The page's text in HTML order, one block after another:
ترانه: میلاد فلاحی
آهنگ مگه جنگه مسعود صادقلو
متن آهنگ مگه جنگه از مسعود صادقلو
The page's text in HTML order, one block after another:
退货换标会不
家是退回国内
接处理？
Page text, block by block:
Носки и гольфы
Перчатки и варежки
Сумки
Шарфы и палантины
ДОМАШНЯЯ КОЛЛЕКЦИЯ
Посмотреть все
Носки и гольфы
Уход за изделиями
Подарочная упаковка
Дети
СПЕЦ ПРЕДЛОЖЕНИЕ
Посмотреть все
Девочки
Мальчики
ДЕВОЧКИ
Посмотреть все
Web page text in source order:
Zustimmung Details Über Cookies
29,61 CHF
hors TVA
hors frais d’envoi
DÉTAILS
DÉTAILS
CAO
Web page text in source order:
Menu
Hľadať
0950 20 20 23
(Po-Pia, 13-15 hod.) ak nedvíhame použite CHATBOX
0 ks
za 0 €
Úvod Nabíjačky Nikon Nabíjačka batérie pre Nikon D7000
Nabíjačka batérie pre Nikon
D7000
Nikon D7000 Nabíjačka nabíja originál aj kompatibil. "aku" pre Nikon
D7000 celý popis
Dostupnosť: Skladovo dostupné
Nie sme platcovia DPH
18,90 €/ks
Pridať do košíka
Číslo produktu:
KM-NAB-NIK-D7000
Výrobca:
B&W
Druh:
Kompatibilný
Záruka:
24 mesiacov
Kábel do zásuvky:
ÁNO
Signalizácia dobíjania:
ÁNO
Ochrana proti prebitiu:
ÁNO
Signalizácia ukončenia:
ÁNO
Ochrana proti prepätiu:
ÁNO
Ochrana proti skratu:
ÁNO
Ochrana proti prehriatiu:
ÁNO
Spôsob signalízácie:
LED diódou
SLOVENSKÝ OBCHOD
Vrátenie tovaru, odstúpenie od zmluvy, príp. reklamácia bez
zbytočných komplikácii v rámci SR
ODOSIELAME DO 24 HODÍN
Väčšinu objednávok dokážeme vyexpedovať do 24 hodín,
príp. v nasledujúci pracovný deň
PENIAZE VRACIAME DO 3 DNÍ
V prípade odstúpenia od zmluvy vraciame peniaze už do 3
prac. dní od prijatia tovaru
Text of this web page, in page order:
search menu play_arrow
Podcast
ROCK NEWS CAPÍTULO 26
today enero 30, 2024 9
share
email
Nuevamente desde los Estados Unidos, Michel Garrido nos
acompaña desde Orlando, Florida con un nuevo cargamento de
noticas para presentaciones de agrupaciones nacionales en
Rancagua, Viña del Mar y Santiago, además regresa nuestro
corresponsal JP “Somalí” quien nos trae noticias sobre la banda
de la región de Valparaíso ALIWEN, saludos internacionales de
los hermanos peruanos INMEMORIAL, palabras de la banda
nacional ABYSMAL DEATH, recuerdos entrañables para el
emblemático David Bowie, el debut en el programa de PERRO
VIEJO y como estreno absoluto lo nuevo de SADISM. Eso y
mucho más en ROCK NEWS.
- - -
• Work to be completed
In this exercise, copy only the lines from the opening line of the material through the line where "ДОМАШНЯЯ КОЛЛЕКЦИЯ" appears.

• Output of the task
The page's text in HTML order, one block after another:
ترانه: میلاد فلاحی
آهنگ مگه جنگه مسعود صادقلو
متن آهنگ مگه جنگه از مسعود صادقلو
The page's text in HTML order, one block after another:
退货换标会不
家是退回国内
接处理？
Page text, block by block:
Носки и гольфы
Перчатки и варежки
Сумки
Шарфы и палантины
ДОМАШНЯЯ КОЛЛЕКЦИЯ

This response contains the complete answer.